Task statement: Word for word, output every line of the material below, minus pictures.

┄┄┄┄┄┄

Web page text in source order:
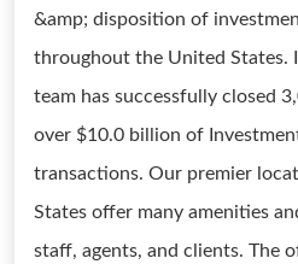
&amp; disposition of
throughout the United States.
team has successfully closed
over $10.0 billion of
transactions. Our premier
States offer many amenities
staff, agents, and clients. The
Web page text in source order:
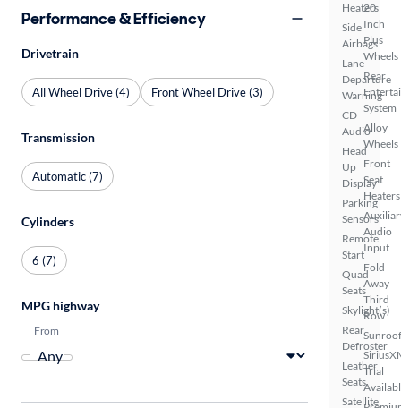
Heaters
Side
Airbags
Lane
Departure
Warning
CD
Audio
Head
Up
Display
Parking
Sensors
Remote
Start
Quad
Seats
Skylight(s)
Rear
Defroster
Leather
Seats
Satellite
20
Inch
Plus
Wheels
Rear
System
Alloy
Wheels
Front
Seat
Heaters
Audio
Input
Fold-
Away
Third
Row
Trial
Performance & Efficiency
Drivetrain
All Wheel Drive (4) Front Wheel Drive (3)
Transmission
Automatic (7)
Cylinders
6 (7)
MPG highway
From
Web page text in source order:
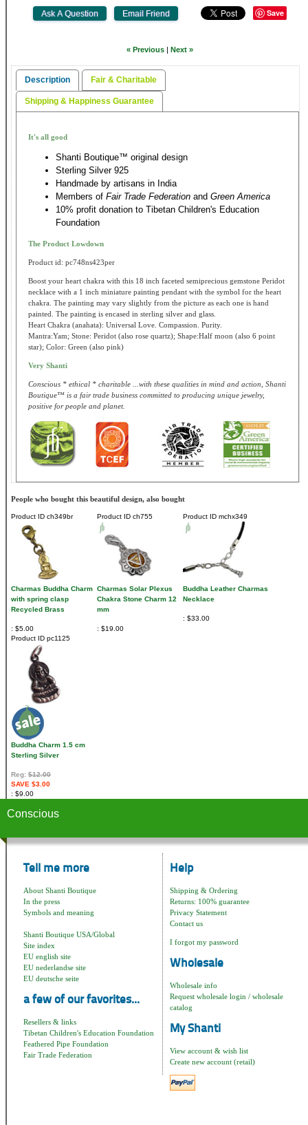
Save
« Previous | Next »
Description Fair & Charitable
Shipping & Happiness Guarantee
It's all good
Shanti Boutique™ original design
Sterling Silver 925
Handmade by artisans in India
Members of Fair Trade Federation and Green America
10% profit donation to Tibetan Children's Education
Foundation
The Product Lowdown
Product id: pc748ns423per
Boost your heart chakra with this 18 inch faceted semiprecious gemstone Peridot
necklace with a 1 inch miniature painting pendant with the symbol for the heart
chakra. The painting may vary slightly from the picture as each one is hand
painted. The painting is encased in sterling silver and glass.
Heart Chakra (anahata): Universal Love. Compassion. Purity.
Mantra:Yam; Stone: Peridot (also rose quartz); Shape:Half moon (also 6 point
star); Color: Green (also pink)
Very Shanti
Conscious * ethical * charitable ...with these qualities in mind and action, Shanti
Boutique™ is a fair trade business committed to producing unique jewelry,
positive for people and planet.
People who bought this beautiful design, also bought
Product ID ch349br
Charmas Buddha Charm
with spring clasp
Recycled Brass
$5.00
Product ID ch755
Charmas Solar Plexus
Chakra Stone Charm 12
mm
$19.00
Product ID mchx349
Buddha Leather Charmas
Necklace
$33.00
Product ID pc1125
Buddha Charm 1.5 cm
Sterling Silver
Reg: $12.00
SAVE $3.00
$9.00
Conscious
Tell me more
About Shanti Boutique
In the press
Symbols and meaning
Shanti Boutique USA/Global
Site index
EU english site
EU nederlandse site
EU deutsche seite
a few of our favorites...
Resellers & links
Tibetan Children's Education Foundation
Feathered Pipe Foundation
Fair Trade Federation
Help
Shipping & Ordering
Returns: 100% guarantee
Privacy Statement
Contact us
I forgot my password
Wholesale
Wholesale info
Request wholesale login / wholesale
catalog
My Shanti
View account & wish list
Create new account (retail)
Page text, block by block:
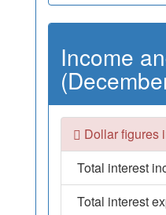
Income
Dollar figures
Total interest
Total interest
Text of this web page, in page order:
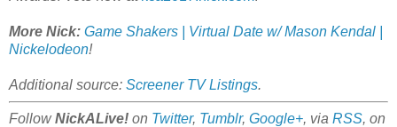
More Nick: Game Shakers | Virtual Date w/ Mason Kendal |
Nickelodeon!
Additional source: Screener TV Listings.
FollowNickALive! on Twitter, Tumblr, Google+, via RSS, on
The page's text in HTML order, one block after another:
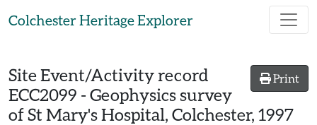
Colchester Heritage Explorer
Print
Site Event/Activity record
ECC2099 - Geophysics survey
of St Mary's Hospital, Colchester, 1997
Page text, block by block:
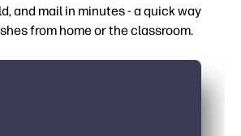
and mail in minutes - a quick way
from home or the classroom.
at-home design - just print on letter
inside for personal messages,
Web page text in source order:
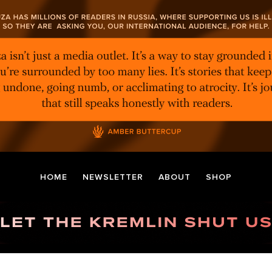
HOME NEWSLETTER ABOUT SHOP
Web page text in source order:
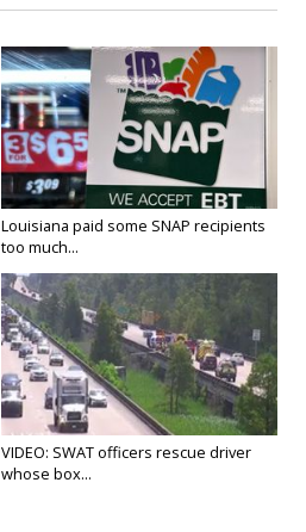
Louisiana paid some SNAP recipients
too much...
VIDEO: SWAT officers rescue driver
whose box...
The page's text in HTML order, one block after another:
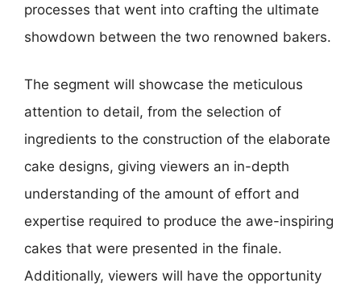
processes that went into crafting the ultimate
showdown between the two renowned bakers.
The segment will showcase the meticulous
attention to detail, from the selection of
ingredients to the construction of the elaborate
cake designs, giving viewers an in-depth
understanding of the amount of effort and
expertise required to produce the awe-inspiring
cakes that were presented in the finale.
Additionally, viewers will have the opportunity
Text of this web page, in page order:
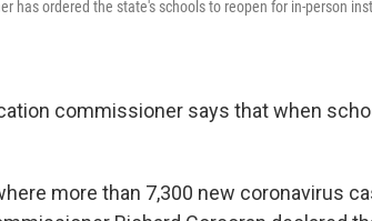
has ordered the state's schools to reopen for in-person
commissioner says that when
more than 7,300 new coronavirus
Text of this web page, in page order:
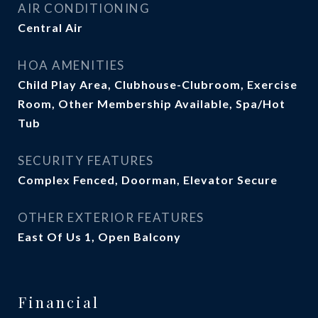
AIR CONDITIONING
Central Air
HOA AMENITIES
Child Play Area, Clubhouse-Clubroom, Exercise
Room, Other Membership Available, Spa/Hot
Tub
SECURITY FEATURES
Complex Fenced, Doorman, Elevator Secure
OTHER EXTERIOR FEATURES
East Of Us 1, Open Balcony
Financial
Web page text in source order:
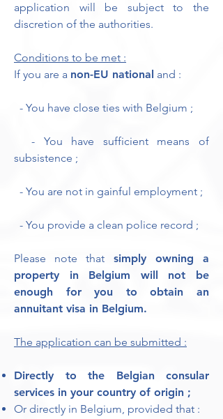
application will be subject to the
discretion of the authorities.
Conditions to be met :
If you are a non-EU national and :
- You have close ties with Belgium ;
- You have sufficient means of
subsistence ;
- You are not in gainful employment ;
- You provide a clean police record ;
Please note that simply owning a
property in Belgium will not be
enough for you to obtain an
annuitant visa in Belgium.
The application can be submitted :
Directly to the Belgian consular
services in your country of origin ;
Or directly in Belgium, provided that :
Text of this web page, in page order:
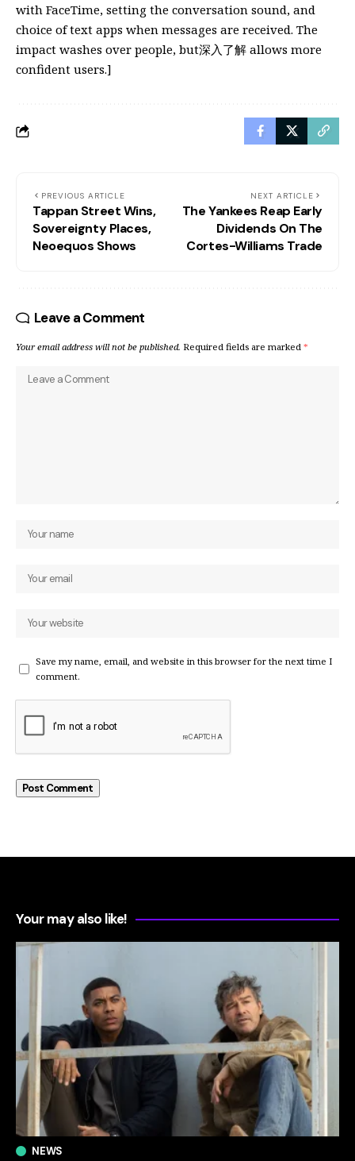
with FaceTime, setting the conversation sound, and
choice of text apps when messages are received. The
impact washes over people, but深入了解 allows more
confident users.]
PREVIOUS ARTICLE
Tappan Street Wins,
Sovereignty Places,
Neoequos Shows
NEXT ARTICLE
The Yankees Reap Early
Dividends On The
Cortes-Williams Trade
Leave a Comment
Your email address will not be published. Required fields are marked *
Save my name, email, and website in this browser for the next time I
comment.
Your may also like!
NEWS
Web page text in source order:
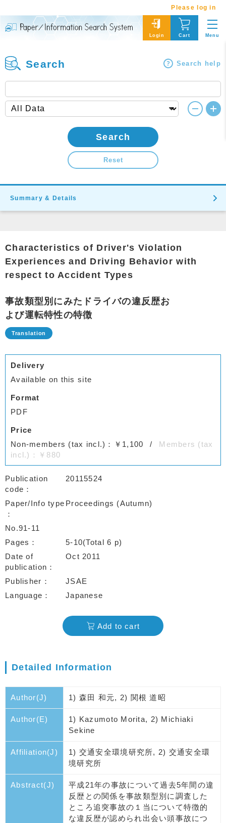
Please log in
Login Cart Menu
Search Search help
Search
Reset
Summary & Details
Characteristics of Driver's Violation
Experiences and Driving Behavior with
respect to Accident Types
事故類型別にみたドライバの違反歴お
よび運転特性の特徴
Delivery
Available on this site
Format
PDF
Price
Non-members (tax incl.)：￥1,100
Members (tax
incl.)：￥880
Publication
code
20115524
Paper/Info type Proceedings (Autumn)
No.91-11
Pages
5-10(Total 6 p)
Date of
publication
Oct 2011
Publisher
JSAE
Language
Japanese
Add to cart
Detailed Information
Author(J) 1) 森田 和元, 2) 関根 道昭
Author(E)
1) Kazumoto Morita, 2) Michiaki
Sekine
Affiliation(J)
1) 交通安全環境研究所, 2) 交通安全環
境研究所
Abstract(J)
平成21年の事故について過去5年間の違
反歴との関係を事故類型別に調査した
ところ追突事故の１当について特徴的
な違反歴が認められ出会い頭事故につ
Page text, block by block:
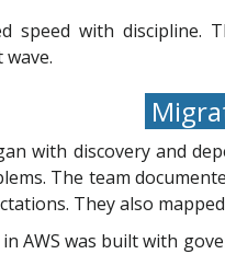
speed with discipline.
with discovery and
The team
They also
AWS was built with
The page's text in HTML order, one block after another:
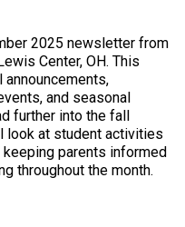
2025 newsletter from
Center, OH. This
and seasonal
further into the fall
look at student activities
parents informed
throughout the month.
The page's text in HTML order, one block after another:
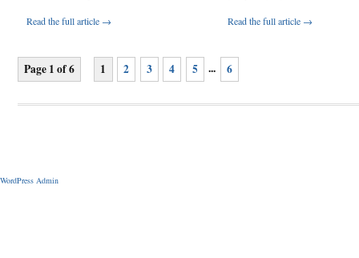
Read the full article → Read the full article →
Page 1 of 6 1 2 3 4 5 ... 6
WordPress Admin

┄┄┄┄┄┄

Response to the exercise:
Web page text in source order:
&amp; disposition of
throughout the United States.
team has successfully closed
over $10.0 billion of
transactions. Our premier
States offer many amenities
staff, agents, and clients. The
Web page text in source order:
Heaters
Side
Airbags
Lane
Departure
Warning
CD
Audio
Head
Up
Display
Parking
Sensors
Remote
Start
Quad
Seats
Skylight(s)
Rear
Defroster
Leather
Seats
Satellite
20
Inch
Plus
Wheels
Rear
System
Alloy
Wheels
Front
Seat
Heaters
Audio
Input
Fold-
Away
Third
Row
Trial
Performance & Efficiency
Drivetrain
All Wheel Drive (4) Front Wheel Drive (3)
Transmission
Automatic (7)
Cylinders
6 (7)
MPG highway
From
Web page text in source order:
Save
« Previous | Next »
Description Fair & Charitable
Shipping & Happiness Guarantee
It's all good
Shanti Boutique™ original design
Sterling Silver 925
Handmade by artisans in India
Members of Fair Trade Federation and Green America
10% profit donation to Tibetan Children's Education
Foundation
The Product Lowdown
Product id: pc748ns423per
Boost your heart chakra with this 18 inch faceted semiprecious gemstone Peridot
necklace with a 1 inch miniature painting pendant with the symbol for the heart
chakra. The painting may vary slightly from the picture as each one is hand
painted. The painting is encased in sterling silver and glass.
Heart Chakra (anahata): Universal Love. Compassion. Purity.
Mantra:Yam; Stone: Peridot (also rose quartz); Shape:Half moon (also 6 point
star); Color: Green (also pink)
Very Shanti
Conscious * ethical * charitable ...with these qualities in mind and action, Shanti
Boutique™ is a fair trade business committed to producing unique jewelry,
positive for people and planet.
People who bought this beautiful design, also bought
Product ID ch349br
Charmas Buddha Charm
with spring clasp
Recycled Brass
$5.00
Product ID ch755
Charmas Solar Plexus
Chakra Stone Charm 12
mm
$19.00
Product ID mchx349
Buddha Leather Charmas
Necklace
$33.00
Product ID pc1125
Buddha Charm 1.5 cm
Sterling Silver
Reg: $12.00
SAVE $3.00
$9.00
Conscious
Tell me more
About Shanti Boutique
In the press
Symbols and meaning
Shanti Boutique USA/Global
Site index
EU english site
EU nederlandse site
EU deutsche seite
a few of our favorites...
Resellers & links
Tibetan Children's Education Foundation
Feathered Pipe Foundation
Fair Trade Federation
Help
Shipping & Ordering
Returns: 100% guarantee
Privacy Statement
Contact us
I forgot my password
Wholesale
Wholesale info
Request wholesale login / wholesale
catalog
My Shanti
View account & wish list
Create new account (retail)
Page text, block by block:
Income
Dollar figures
Total interest
Total interest
Text of this web page, in page order:
More Nick: Game Shakers | Virtual Date w/ Mason Kendal |
Nickelodeon!
Additional source: Screener TV Listings.
FollowNickALive! on Twitter, Tumblr, Google+, via RSS, on
The page's text in HTML order, one block after another:
Colchester Heritage Explorer
Print
Site Event/Activity record
ECC2099 - Geophysics survey
of St Mary's Hospital, Colchester, 1997
Page text, block by block:
and mail in minutes - a quick way
from home or the classroom.
at-home design - just print on letter
inside for personal messages,
Web page text in source order:
HOME NEWSLETTER ABOUT SHOP
Web page text in source order:
Louisiana paid some SNAP recipients
too much...
VIDEO: SWAT officers rescue driver
whose box...
The page's text in HTML order, one block after another:
processes that went into crafting the ultimate
showdown between the two renowned bakers.
The segment will showcase the meticulous
attention to detail, from the selection of
ingredients to the construction of the elaborate
cake designs, giving viewers an in-depth
understanding of the amount of effort and
expertise required to produce the awe-inspiring
cakes that were presented in the finale.
Additionally, viewers will have the opportunity
Text of this web page, in page order:
has ordered the state's schools to reopen for in-person
commissioner says that when
more than 7,300 new coronavirus
Text of this web page, in page order:
AIR CONDITIONING
Central Air
HOA AMENITIES
Child Play Area, Clubhouse-Clubroom, Exercise
Room, Other Membership Available, Spa/Hot
Tub
SECURITY FEATURES
Complex Fenced, Doorman, Elevator Secure
OTHER EXTERIOR FEATURES
East Of Us 1, Open Balcony
Financial
Web page text in source order:
application will be subject to the
discretion of the authorities.
Conditions to be met :
If you are a non-EU national and :
- You have close ties with Belgium ;
- You have sufficient means of
subsistence ;
- You are not in gainful employment ;
- You provide a clean police record ;
Please note that simply owning a
property in Belgium will not be
enough for you to obtain an
annuitant visa in Belgium.
The application can be submitted :
Directly to the Belgian consular
services in your country of origin ;
Or directly in Belgium, provided that :
Text of this web page, in page order:
with FaceTime, setting the conversation sound, and
choice of text apps when messages are received. The
impact washes over people, but深入了解 allows more
confident users.]
PREVIOUS ARTICLE
Tappan Street Wins,
Sovereignty Places,
Neoequos Shows
NEXT ARTICLE
The Yankees Reap Early
Dividends On The
Cortes-Williams Trade
Leave a Comment
Your email address will not be published. Required fields are marked *
Save my name, email, and website in this browser for the next time I
comment.
Your may also like!
NEWS
Web page text in source order:
Please log in
Login Cart Menu
Search Search help
Search
Reset
Summary & Details
Characteristics of Driver's Violation
Experiences and Driving Behavior with
respect to Accident Types
事故類型別にみたドライバの違反歴お
よび運転特性の特徴
Delivery
Available on this site
Format
PDF
Price
Non-members (tax incl.)：￥1,100
Members (tax
incl.)：￥880
Publication
code
20115524
Paper/Info type Proceedings (Autumn)
No.91-11
Pages
5-10(Total 6 p)
Date of
publication
Oct 2011
Publisher
JSAE
Language
Japanese
Add to cart
Detailed Information
Author(J) 1) 森田 和元, 2) 関根 道昭
Author(E)
1) Kazumoto Morita, 2) Michiaki
Sekine
Affiliation(J)
1) 交通安全環境研究所, 2) 交通安全環
境研究所
Abstract(J)
平成21年の事故について過去5年間の違
反歴との関係を事故類型別に調査した
ところ追突事故の１当について特徴的
な違反歴が認められ出会い頭事故につ
Page text, block by block:
speed with discipline.
with discovery and
The team
They also
AWS was built with
The page's text in HTML order, one block after another:
2025 newsletter from
Center, OH. This
and seasonal
further into the fall
look at student activities
parents informed
throughout the month.
The page's text in HTML order, one block after another:
Read the full article → Read the full article →
Page 1 of 6 1 2 3 4 5 ... 6
WordPress Admin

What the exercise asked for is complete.